Type Accepts Rejects
any Everything Nothing
any[] Arrays Non-arrays
Record<string, any> Objects Primitives, null
() => any Functions Non-functions
object Objects, arrays Primitives, null
unknown Everything Everything (without check)

Consider unknown Instead

unknown is even safer:

function process(data: unknown) {
  // Must narrow before using
  if (Array.isArray(data)) {
    data.length;  // OK, data is any[]
  }
  if (typeof data === 'object' && data !== null) {
    // data is object
  }
}

With unknown, you can’t do anything without first checking the type.

Real-World Example: JSON Parsing

// Don't return any
function parseBad(json: string): any {
  return JSON.parse(json);
}

// Better: return unknown
function parseGood(json: string): unknown {
  return JSON.parse(json);
}

// Caller must narrow:
const data = parseGood('{"x": 1}');
if (typeof data === 'object' && data !== null && 'x' in data) {
  console.log(data.x);
}

When any is Unavoidable

Sometimes you genuinely need any:

// Wrapping a library that uses any internally
function wrapLibrary<T>(input: T): T {
  return (library as any).process(input);
}

// Type assertion in implementation
function merge<T>(a: Partial<T>, b: Partial<T>): T {
  return { ...a, ...b } as any as T;
}

Even then, hide it inside functions with good type signatures (Item 45).

Pressure Resistance Protocol

1. “any Works”

Pressure: “Just use any and move on”

Response: any disables ALL type checking.
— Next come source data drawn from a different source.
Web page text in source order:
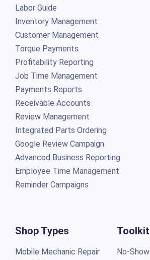
Labor Guide
Inventory Management
Customer Management
Torque Payments
Profitability Reporting
Job Time Management
Payments Reports
Receivable Accounts
Review Management
Integrated Parts Ordering
Google Review Campaign
Advanced Business Reporting
Employee Time Management
Reminder Campaigns
Shop Types
Mobile Mechanic Repair
No-
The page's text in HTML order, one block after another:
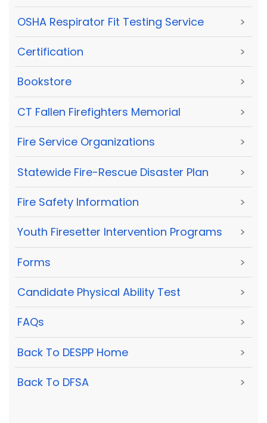
OSHA Respirator Fit Testing Service >
Certification >
Bookstore >
CT Fallen Firefighters Memorial >
Fire Service Organizations >
Statewide Fire-Rescue Disaster Plan >
Fire Safety Information >
Youth Firesetter Intervention Programs >
Forms >
Candidate Physical Ability Test >
FAQs >
Back To DESPP Home >
Back To DFSA >
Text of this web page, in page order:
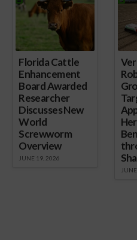
Florida Cattle
Enhancement
Board Awarded
Researcher
Discusses New
World
Screwworm
Overview
JUNE 19, 2026
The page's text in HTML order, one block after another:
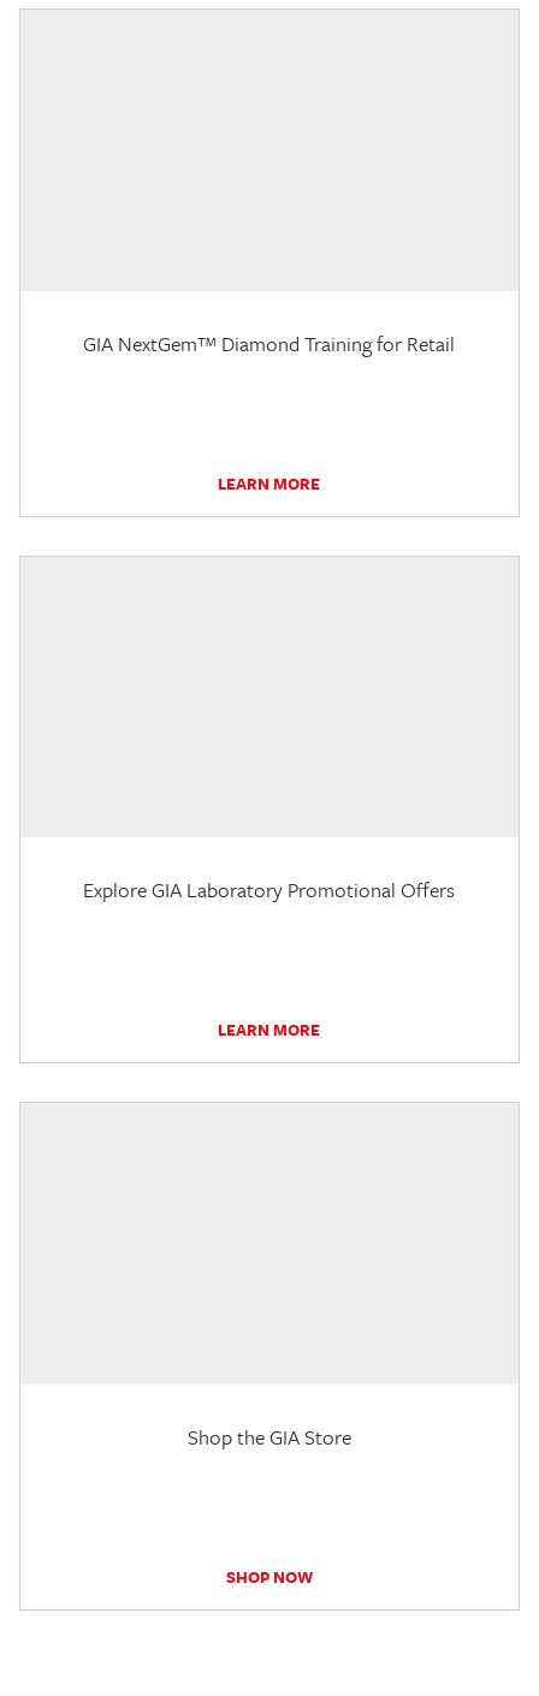
GIA NextGem™ Diamond Training for Retail
LEARN MORE
Explore GIA Laboratory Promotional Offers
LEARN MORE
Shop the GIA Store
SHOP NOW

Specific variants preserve some safety.

Action: Use the most specific variant that works.

2. “I Don’t Know the Type”

Pressure: “The type is truly dynamic”

Response: unknown is safer for truly unknown types.

Action: Use unknown, then narrow before using.

Red Flags – STOP and Reconsider

  • any as function parameter (use specific variant)
  • any as return type (prefer unknown)
  • any for objects (use Record<string, any> or object)
  • any for arrays (use any[])

Common Rationalizations (All Invalid)

Excuse Reality
“It’s too dynamic to type” unknown handles truly dynamic data
“Specific variants are verbose” A few characters save runtime errors
“any is fine for internal code” Internal code still has bugs

Quick Reference

// DON'T: Plain any
function f(x: any): any { ... }

// DO: Specific variants
function getLength(arr: any[]): number { ... }
function getKeys(obj: Record<string, any>): string[] { ... }
function call(fn: (...args: any[]) => any): void { ... }

// BEST: unknown when possible
function process(data: unknown): void {
  if (Array.isArray(data)) { ... }
}

The Bottom Line

If you must use any, make it specific.

any[], Record<string, any>, and () => any preserve some type checking while still allowing flexibility. But consider whether unknown is a safer choice.

Reference

Based on “Effective TypeScript” by Dan Vanderkam, Item 44: Prefer More Precise Variants of any to Plain any.